Mack’in yüreği sızladı. Uçmak istemediği için değil. Meslektaşlarının çoğunun aksine, yerden kalkmaktan her zaman mutluydu. Ama Carter’ın nişanlısı gibileriyle değil. “Nerede?”
“Yat mı? Güneyde altmışıncı kilometre kadar, Cancun’a doğru giderken.”
“Oldukça eminim ki sorun olmayacaktır.” diye mırıldandı Mack, hava tahminini tararken. “Saat kaçta?”
“Senin tahminin benimki kadar iyi.” Sally esnedi. “Sadece telaşlanmaya hazır ol. Ama gitmeden önce. Salı. İzinlisin, değil mi?”
Mack başını salladı. “Hı hı.”
“Burada mı takılıyordun? Yoksa şehre gitmeyi mi planlıyordun?”
“Ben mi? Hayır. Sadece arkama yaslanıp dinlenecektim. İyi bir uyku çekip sonra havuza girecektim. Neden?”
“Bir kahve içmek için buluşabiliriz diye düşündüm.”
“Bu güzel olurdu.”
“Ve bundan bahset-“
“Hava durumu. Sorun değil. Bir tablet getireceğim.”

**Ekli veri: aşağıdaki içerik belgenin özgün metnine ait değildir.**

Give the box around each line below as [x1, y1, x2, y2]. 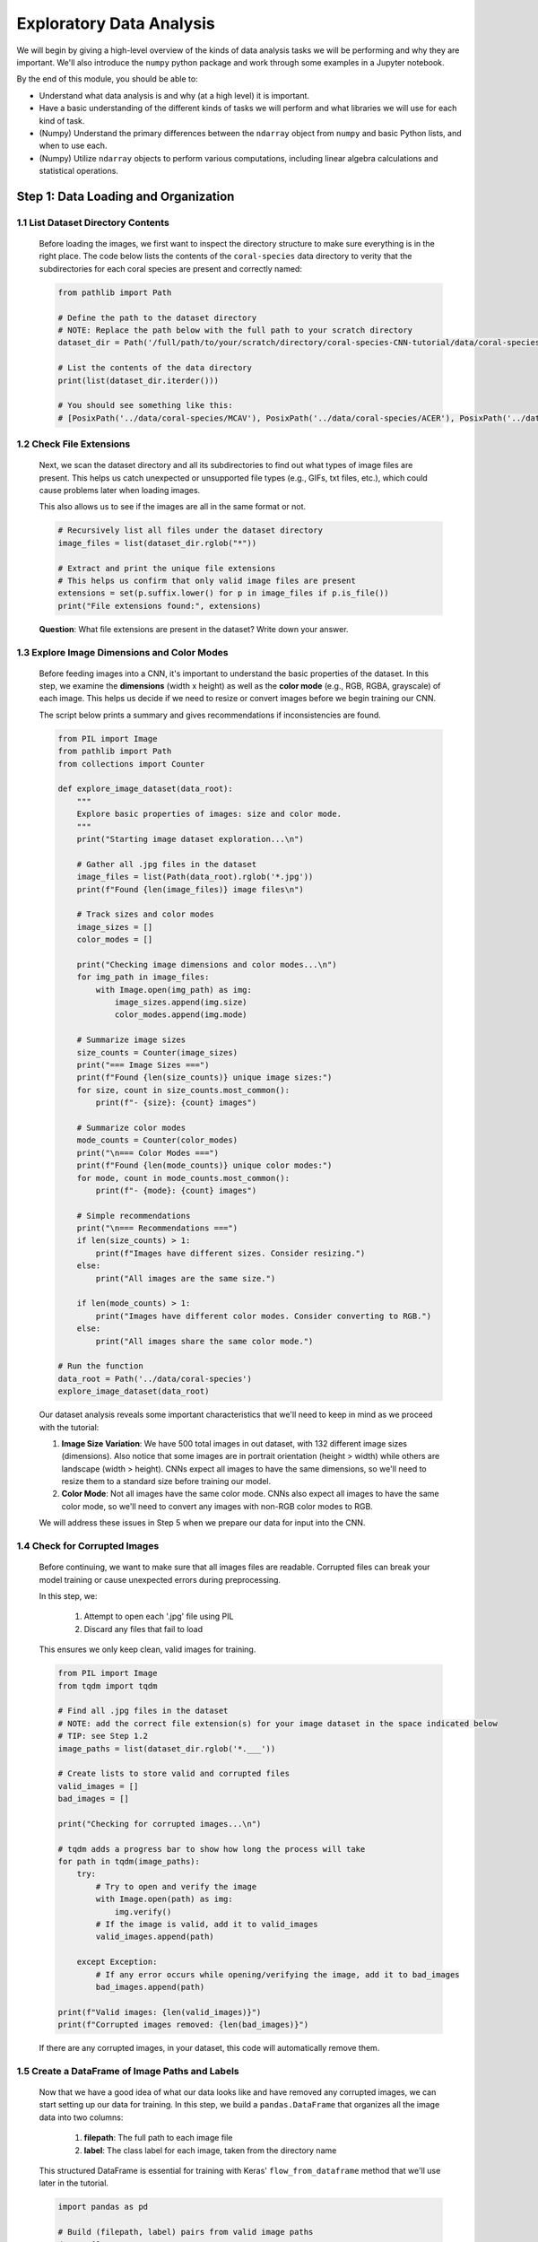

“Harika. Tamam o zaman, hanım hazır olduğunda bir araba göndereceğim.”
“Ben bekliyor olacağım.”
“Eh,” dedi Sally sonra derin bir iç çekti, “kötülere dinlenme yok. Sohbet için teşekkürler.”
On dakika geçmeden bir mesaj geldi. ‘Araba yolda, lütfen dışarıda bekleyin.’
Mack iç çekerek ayağa kalktı, üniformasını düzeltti ve bir şapka taktı. Kapıyı kapatırken bile, ışıklar köşeyi döndü ve golf arabası vızıldayarak durdu. Arkada oturan Wendy yanındaki koltuğa hafifçe vurdu. “Hepiniz gece yarısı ekspresine binin.”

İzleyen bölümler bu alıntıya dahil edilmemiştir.